_Assigned task_.
Using the data below, reproduce exactly the lines from the line with "about this. Not" to the line with "direction of flight", both included; pictures must be dropped.

_Records for the task_.
┄┄┄┄┄┄
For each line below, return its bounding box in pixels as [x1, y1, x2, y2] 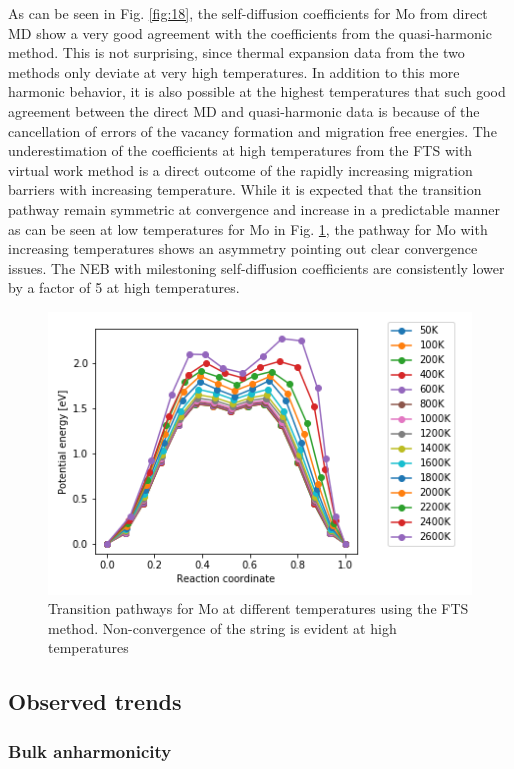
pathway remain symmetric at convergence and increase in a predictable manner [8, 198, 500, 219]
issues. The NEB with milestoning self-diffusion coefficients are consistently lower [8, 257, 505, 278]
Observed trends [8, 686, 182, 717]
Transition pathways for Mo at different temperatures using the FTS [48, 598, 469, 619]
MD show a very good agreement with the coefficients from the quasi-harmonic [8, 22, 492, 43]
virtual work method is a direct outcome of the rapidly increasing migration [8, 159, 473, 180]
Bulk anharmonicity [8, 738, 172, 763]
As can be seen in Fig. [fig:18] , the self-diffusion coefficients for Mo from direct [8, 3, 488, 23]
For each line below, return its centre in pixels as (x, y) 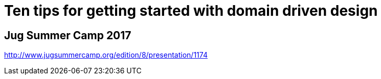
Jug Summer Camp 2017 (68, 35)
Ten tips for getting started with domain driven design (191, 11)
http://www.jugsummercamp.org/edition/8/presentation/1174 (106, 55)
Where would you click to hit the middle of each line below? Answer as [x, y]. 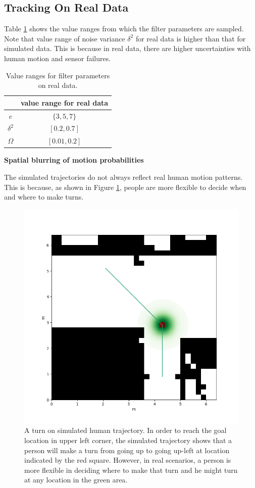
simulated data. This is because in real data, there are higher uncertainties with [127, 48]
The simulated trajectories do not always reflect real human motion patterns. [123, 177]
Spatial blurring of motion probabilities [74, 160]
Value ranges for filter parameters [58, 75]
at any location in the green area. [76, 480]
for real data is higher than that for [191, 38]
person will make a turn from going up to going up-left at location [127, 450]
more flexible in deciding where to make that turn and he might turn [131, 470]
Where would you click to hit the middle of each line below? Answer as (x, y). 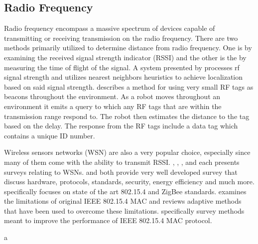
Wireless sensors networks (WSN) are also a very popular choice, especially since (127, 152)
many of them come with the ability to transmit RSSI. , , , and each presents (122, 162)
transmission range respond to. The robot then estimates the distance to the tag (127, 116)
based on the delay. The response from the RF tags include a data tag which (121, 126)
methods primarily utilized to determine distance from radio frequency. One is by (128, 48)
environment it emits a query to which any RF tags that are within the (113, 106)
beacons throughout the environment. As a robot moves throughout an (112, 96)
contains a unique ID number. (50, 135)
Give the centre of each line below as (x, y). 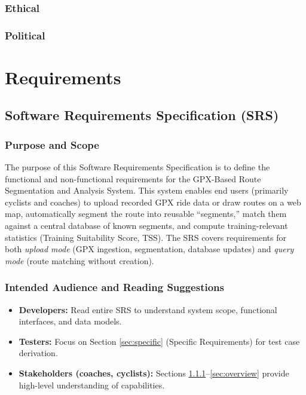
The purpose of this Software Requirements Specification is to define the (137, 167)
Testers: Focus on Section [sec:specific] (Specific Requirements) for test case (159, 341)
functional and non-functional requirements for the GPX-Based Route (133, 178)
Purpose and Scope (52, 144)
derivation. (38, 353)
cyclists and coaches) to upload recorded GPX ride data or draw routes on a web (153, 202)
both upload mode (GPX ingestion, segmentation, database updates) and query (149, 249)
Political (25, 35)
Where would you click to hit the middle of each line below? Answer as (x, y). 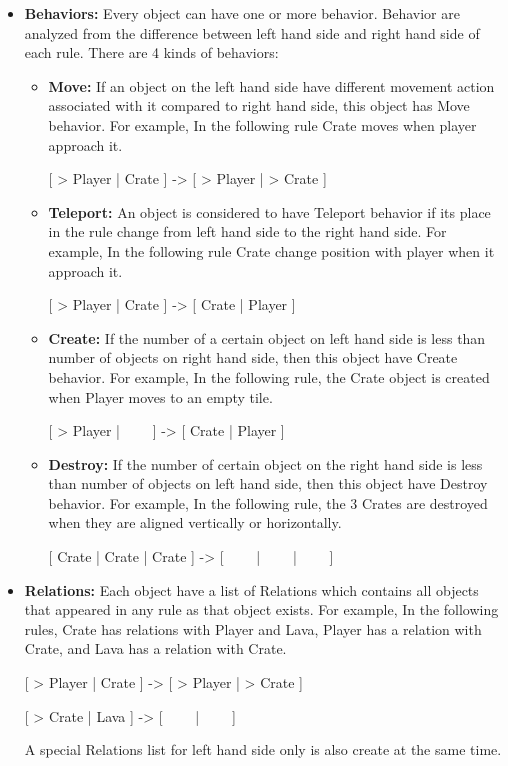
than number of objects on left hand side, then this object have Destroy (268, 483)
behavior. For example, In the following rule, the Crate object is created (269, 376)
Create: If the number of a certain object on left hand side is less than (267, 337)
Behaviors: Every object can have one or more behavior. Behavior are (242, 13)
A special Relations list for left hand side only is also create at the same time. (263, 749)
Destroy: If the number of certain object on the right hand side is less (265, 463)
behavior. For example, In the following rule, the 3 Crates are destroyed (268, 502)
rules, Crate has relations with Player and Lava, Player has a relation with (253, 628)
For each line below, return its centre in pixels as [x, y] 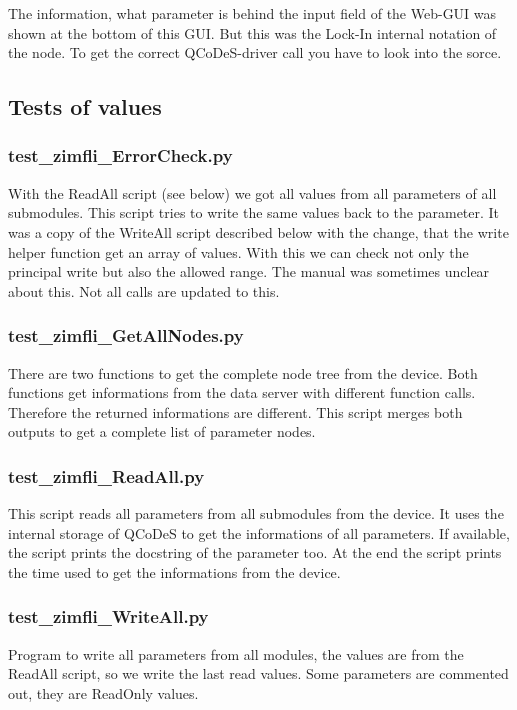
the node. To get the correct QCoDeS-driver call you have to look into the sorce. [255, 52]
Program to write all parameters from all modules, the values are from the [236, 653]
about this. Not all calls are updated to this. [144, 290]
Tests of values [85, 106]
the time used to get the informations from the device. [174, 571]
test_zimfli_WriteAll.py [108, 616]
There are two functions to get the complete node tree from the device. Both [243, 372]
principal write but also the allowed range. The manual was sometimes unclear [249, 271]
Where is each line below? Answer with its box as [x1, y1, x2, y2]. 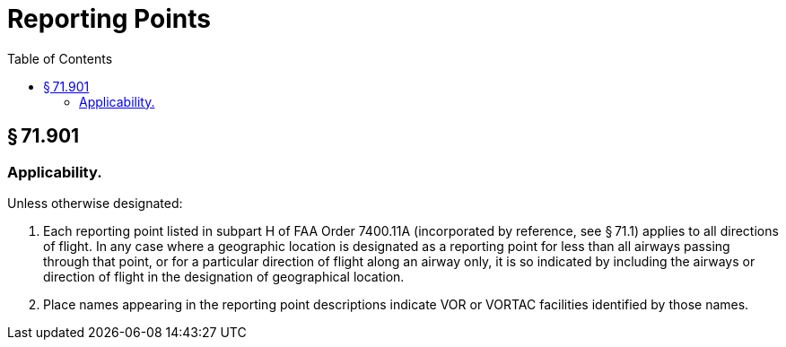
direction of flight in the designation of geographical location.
┄┄┄┄┄┄
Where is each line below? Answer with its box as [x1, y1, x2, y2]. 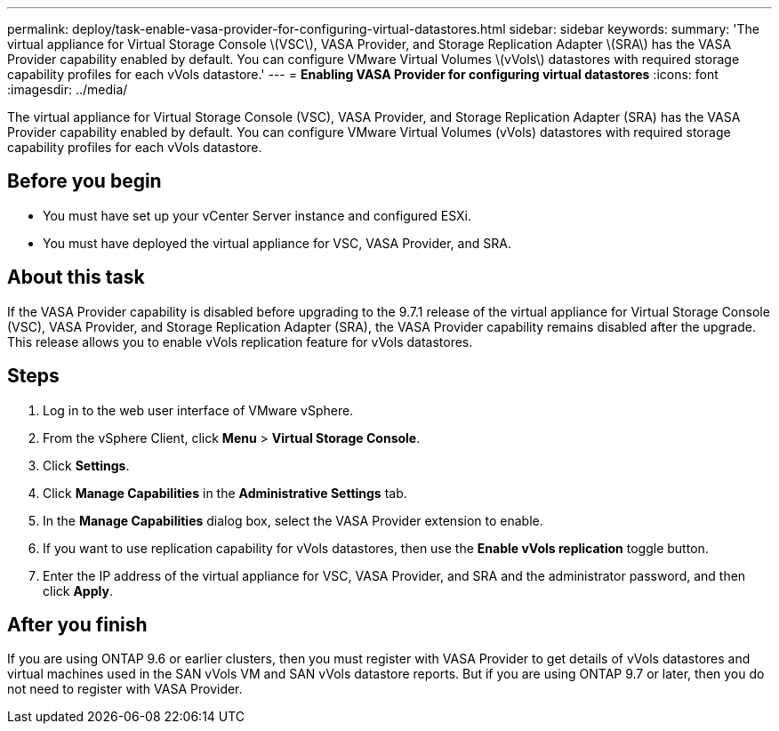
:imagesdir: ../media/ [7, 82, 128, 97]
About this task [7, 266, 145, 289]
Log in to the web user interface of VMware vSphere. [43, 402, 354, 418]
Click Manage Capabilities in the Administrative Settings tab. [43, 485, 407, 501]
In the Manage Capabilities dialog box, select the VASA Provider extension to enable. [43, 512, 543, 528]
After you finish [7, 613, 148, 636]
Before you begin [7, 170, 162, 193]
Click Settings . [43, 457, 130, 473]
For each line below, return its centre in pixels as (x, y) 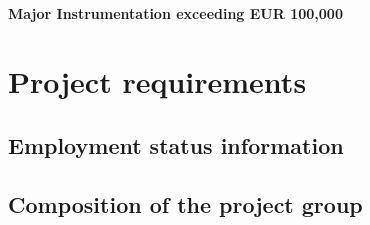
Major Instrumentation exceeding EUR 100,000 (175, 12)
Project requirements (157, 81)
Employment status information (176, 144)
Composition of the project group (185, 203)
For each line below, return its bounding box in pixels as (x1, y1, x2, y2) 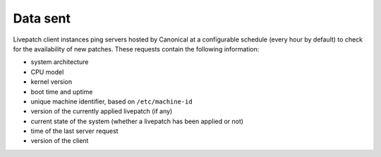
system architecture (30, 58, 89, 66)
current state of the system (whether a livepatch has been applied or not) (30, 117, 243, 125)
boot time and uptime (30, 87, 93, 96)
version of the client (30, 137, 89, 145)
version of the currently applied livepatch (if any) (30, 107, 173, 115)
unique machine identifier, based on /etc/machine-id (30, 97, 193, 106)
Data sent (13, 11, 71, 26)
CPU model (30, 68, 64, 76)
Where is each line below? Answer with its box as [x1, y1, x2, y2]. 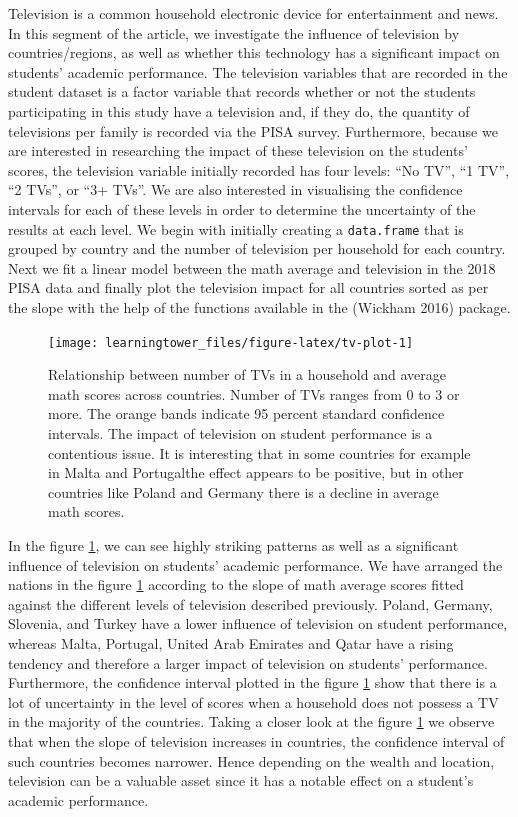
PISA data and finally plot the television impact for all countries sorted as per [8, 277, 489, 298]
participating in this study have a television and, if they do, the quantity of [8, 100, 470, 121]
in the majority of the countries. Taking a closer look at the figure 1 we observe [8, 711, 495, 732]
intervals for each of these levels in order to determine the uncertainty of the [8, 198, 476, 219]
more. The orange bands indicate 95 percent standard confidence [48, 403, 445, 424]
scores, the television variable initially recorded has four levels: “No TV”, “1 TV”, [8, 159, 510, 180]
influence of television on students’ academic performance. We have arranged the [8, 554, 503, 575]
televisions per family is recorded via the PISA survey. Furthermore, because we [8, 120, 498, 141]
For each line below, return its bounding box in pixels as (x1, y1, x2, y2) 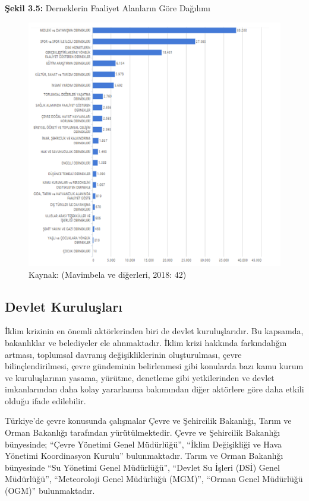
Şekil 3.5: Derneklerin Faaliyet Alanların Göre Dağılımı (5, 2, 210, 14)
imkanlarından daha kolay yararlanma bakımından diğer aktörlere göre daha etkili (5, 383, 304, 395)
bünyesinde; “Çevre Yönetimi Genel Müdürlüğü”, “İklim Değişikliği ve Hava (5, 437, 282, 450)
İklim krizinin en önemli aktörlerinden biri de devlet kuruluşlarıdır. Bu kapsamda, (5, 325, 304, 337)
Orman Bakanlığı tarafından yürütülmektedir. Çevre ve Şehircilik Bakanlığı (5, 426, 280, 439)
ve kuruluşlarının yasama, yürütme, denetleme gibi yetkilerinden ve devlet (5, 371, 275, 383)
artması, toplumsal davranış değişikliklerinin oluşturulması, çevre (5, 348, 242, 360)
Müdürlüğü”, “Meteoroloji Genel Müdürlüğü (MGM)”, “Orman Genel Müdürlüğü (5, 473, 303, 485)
┄┄┄┄┄┄
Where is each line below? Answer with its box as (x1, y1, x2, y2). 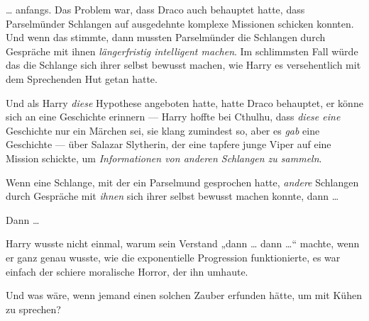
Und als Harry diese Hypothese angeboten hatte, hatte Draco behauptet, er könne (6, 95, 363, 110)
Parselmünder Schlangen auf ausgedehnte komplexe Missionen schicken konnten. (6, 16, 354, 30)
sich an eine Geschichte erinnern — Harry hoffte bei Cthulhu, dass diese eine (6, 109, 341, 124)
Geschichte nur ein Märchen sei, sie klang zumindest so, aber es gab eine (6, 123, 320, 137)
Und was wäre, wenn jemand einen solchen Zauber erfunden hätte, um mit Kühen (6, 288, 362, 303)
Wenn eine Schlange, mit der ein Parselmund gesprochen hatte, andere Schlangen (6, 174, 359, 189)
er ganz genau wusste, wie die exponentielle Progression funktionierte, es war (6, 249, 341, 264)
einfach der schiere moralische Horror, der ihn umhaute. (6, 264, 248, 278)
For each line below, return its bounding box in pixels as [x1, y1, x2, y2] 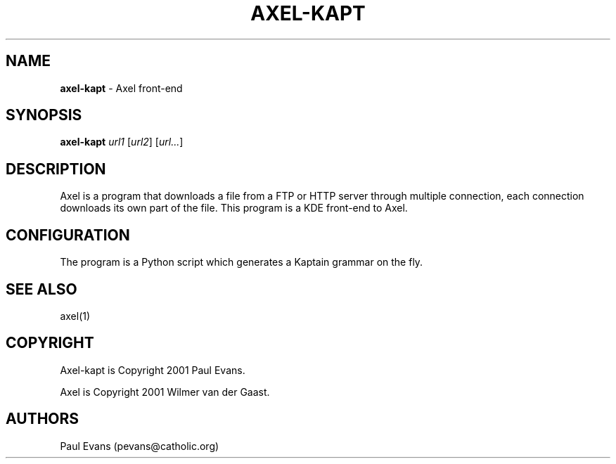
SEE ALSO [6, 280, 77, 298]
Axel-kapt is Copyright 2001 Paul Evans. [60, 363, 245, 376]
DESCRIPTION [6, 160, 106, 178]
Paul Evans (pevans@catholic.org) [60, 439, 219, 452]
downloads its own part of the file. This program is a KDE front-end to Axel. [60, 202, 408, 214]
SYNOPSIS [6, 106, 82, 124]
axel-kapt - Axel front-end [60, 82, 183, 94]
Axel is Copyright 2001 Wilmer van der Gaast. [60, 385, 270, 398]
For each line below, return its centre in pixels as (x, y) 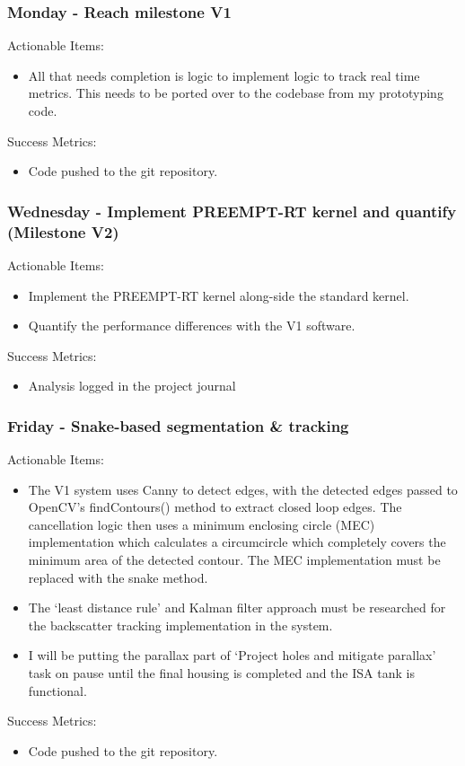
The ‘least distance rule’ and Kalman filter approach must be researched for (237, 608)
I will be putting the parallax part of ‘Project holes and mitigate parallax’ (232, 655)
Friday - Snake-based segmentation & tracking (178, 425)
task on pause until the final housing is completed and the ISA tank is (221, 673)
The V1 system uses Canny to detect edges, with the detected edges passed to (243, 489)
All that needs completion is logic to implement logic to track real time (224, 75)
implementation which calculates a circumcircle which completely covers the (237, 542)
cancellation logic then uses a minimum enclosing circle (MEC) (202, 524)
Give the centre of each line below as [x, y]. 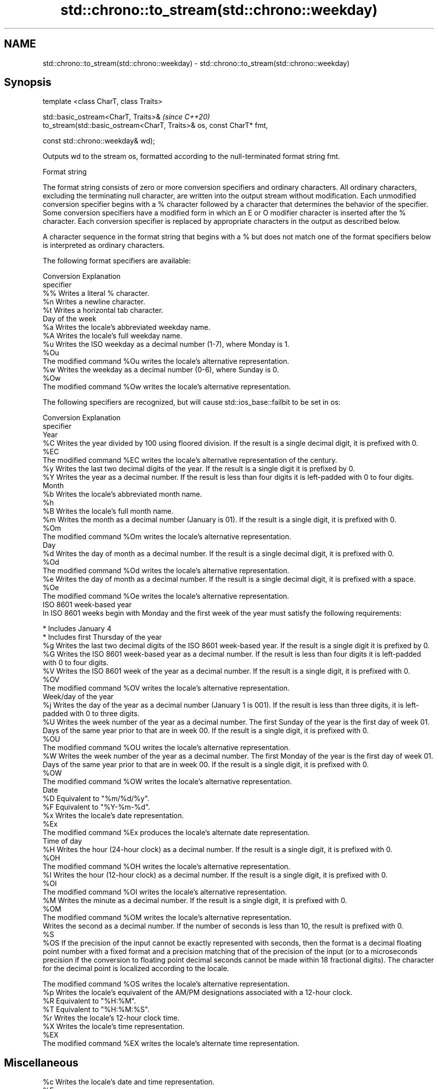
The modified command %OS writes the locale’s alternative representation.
┄┄┄┄┄┄
_Expected output_.
about this. Not all calls are updated to this. [144, 290]
Tests of values [85, 106]
the time used to get the informations from the device. [174, 571]
test_zimfli_WriteAll.py [108, 616]
There are two functions to get the complete node tree from the device. Both [243, 372]
principal write but also the allowed range. The manual was sometimes unclear [249, 271]
Where is each line below? Answer with its box as [x1, y1, x2, y2]. 
direction of flight in the designation of geographical location.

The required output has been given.